### Directions
Could you show each line of the records that contains the word "stack"?

[[ Entries shown, beginning ]]

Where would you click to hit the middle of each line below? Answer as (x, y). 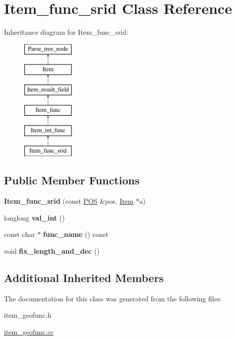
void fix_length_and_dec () (52, 251)
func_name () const (76, 234)
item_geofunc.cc (29, 332)
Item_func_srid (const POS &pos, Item (69, 201)
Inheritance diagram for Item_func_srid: (66, 32)
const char (20, 234)
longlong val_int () (34, 217)
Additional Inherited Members (84, 278)
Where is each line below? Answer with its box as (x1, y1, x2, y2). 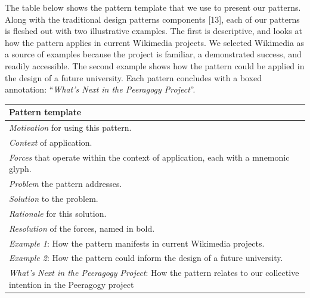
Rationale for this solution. (9, 207, 107, 219)
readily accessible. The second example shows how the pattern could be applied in (5, 59, 305, 72)
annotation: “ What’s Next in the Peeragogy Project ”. (5, 83, 196, 96)
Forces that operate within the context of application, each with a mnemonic (9, 150, 290, 163)
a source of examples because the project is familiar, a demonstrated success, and (5, 48, 302, 60)
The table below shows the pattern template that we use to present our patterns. (5, 1, 301, 13)
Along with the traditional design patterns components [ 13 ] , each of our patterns (5, 13, 300, 25)
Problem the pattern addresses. (9, 177, 122, 190)
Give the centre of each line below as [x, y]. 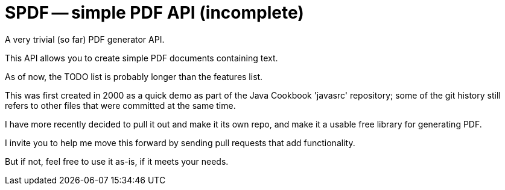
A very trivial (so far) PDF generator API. [85, 39]
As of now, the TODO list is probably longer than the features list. [134, 76]
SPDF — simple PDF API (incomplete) [154, 13]
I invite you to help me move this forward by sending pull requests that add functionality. [180, 142]
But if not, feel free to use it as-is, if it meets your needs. [117, 161]
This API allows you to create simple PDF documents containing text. [141, 58]
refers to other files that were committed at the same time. [120, 105]
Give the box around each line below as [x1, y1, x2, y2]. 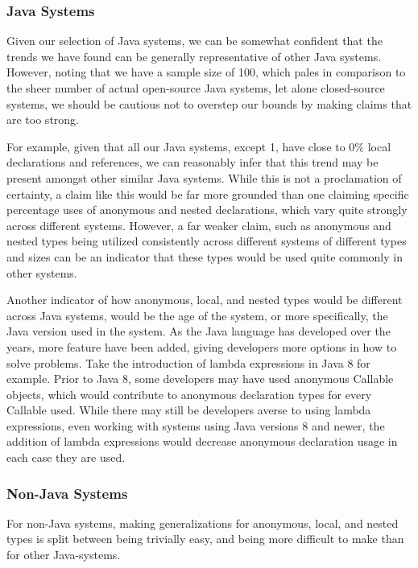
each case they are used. [6, 449, 126, 466]
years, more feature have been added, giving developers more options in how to [6, 338, 397, 355]
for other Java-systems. [6, 546, 121, 563]
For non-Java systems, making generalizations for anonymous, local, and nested [6, 514, 399, 531]
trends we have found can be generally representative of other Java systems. [6, 47, 382, 64]
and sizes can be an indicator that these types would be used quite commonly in [6, 248, 403, 265]
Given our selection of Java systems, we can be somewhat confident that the [6, 32, 383, 49]
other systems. [6, 264, 77, 281]
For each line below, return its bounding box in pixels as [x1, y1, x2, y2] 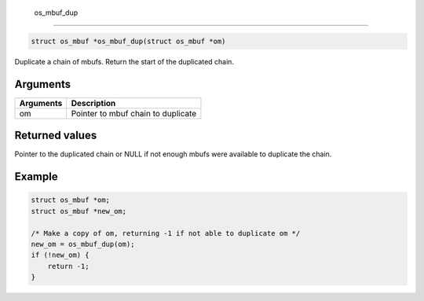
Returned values [14, 129, 97, 142]
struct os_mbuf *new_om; [31, 207, 127, 215]
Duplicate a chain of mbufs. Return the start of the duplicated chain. [14, 57, 235, 66]
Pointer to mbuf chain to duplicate [71, 108, 197, 119]
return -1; [47, 262, 90, 270]
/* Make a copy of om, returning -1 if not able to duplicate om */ [31, 229, 301, 237]
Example [14, 170, 58, 184]
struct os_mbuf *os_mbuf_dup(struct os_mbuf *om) [31, 36, 226, 46]
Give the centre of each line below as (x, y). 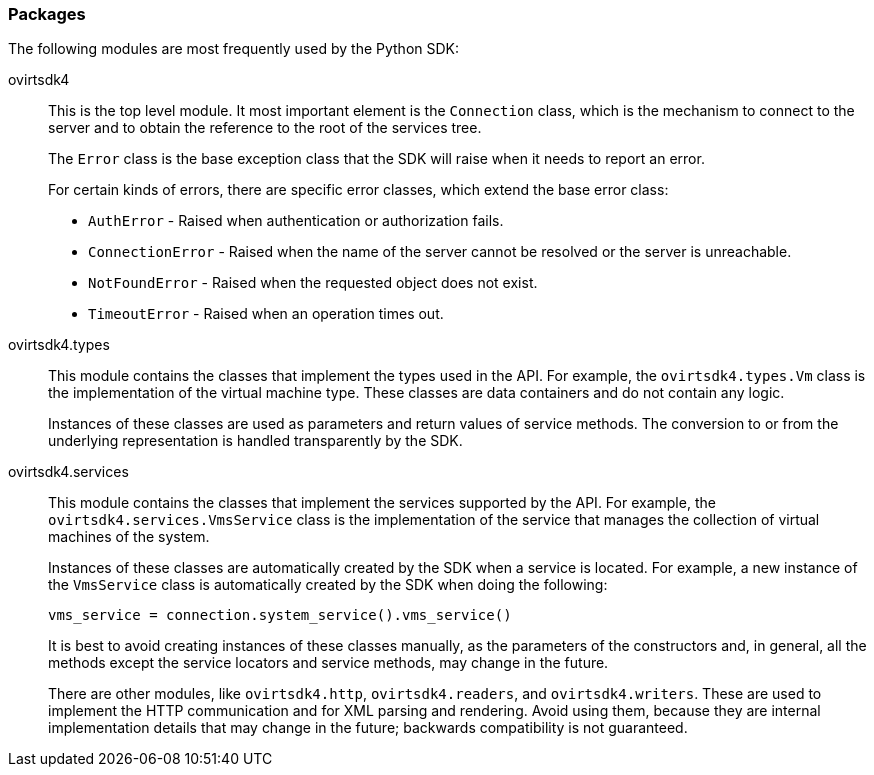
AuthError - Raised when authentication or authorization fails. (296, 221)
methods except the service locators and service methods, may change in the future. (328, 663)
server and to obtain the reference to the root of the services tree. (265, 128)
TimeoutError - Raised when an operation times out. (266, 314)
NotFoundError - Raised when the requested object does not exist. (313, 283)
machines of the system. (129, 537)
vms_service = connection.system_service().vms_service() (280, 615)
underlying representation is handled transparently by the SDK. (255, 441)
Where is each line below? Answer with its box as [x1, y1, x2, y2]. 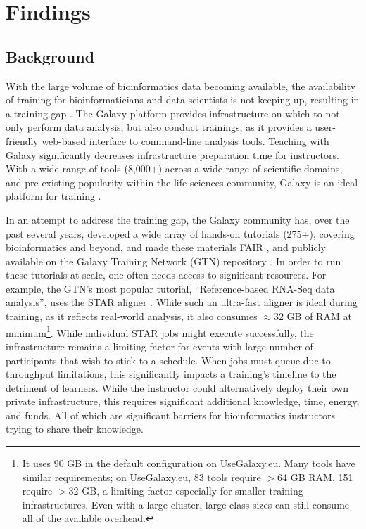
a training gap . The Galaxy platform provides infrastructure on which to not [6, 106, 340, 120]
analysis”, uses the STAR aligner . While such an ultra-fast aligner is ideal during [6, 295, 358, 310]
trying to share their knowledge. [6, 421, 144, 436]
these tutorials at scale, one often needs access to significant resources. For [6, 267, 327, 282]
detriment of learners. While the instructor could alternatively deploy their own [6, 380, 348, 395]
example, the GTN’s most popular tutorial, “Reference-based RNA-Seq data [6, 281, 335, 295]
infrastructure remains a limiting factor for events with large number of [6, 338, 313, 353]
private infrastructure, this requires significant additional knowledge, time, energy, [6, 394, 360, 409]
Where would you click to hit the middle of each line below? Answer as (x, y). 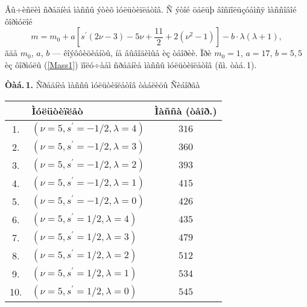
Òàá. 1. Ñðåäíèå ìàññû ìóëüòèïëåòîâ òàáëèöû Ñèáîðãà (103, 85)
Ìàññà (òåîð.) (186, 110)
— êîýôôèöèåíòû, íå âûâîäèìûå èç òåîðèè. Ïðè (132, 53)
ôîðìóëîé (19, 21)
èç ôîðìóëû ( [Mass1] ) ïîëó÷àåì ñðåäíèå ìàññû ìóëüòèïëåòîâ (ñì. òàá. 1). (131, 64)
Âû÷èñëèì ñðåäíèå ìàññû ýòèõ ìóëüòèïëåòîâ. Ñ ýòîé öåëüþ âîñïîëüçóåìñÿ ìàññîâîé (151, 9)
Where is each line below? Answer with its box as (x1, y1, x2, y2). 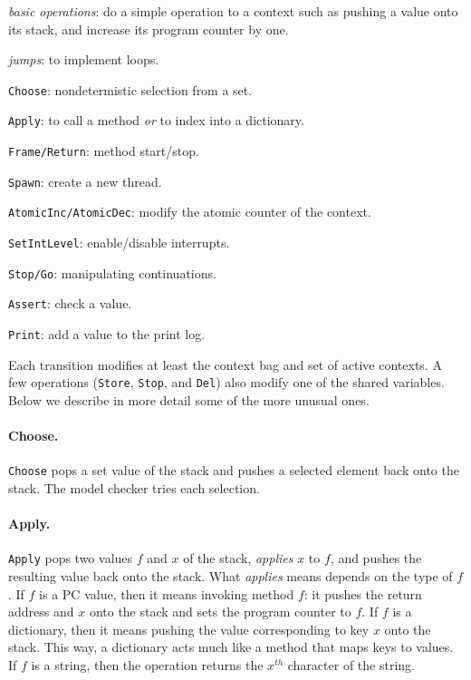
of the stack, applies (183, 549, 293, 568)
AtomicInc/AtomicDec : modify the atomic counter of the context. (8, 202, 371, 221)
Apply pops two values (8, 549, 133, 568)
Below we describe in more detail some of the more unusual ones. (8, 390, 370, 409)
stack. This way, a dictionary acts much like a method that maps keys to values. (8, 637, 454, 656)
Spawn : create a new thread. (8, 171, 162, 190)
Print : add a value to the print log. (8, 325, 206, 344)
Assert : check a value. (8, 294, 132, 313)
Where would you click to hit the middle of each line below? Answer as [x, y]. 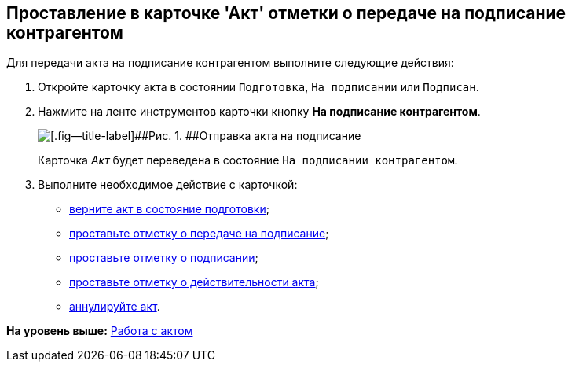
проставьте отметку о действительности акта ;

[[ Entries shown, end ]]

### Reply
of the stack, applies (183, 549, 293, 568)
stack. This way, a dictionary acts much like a method that maps keys to values. (8, 637, 454, 656)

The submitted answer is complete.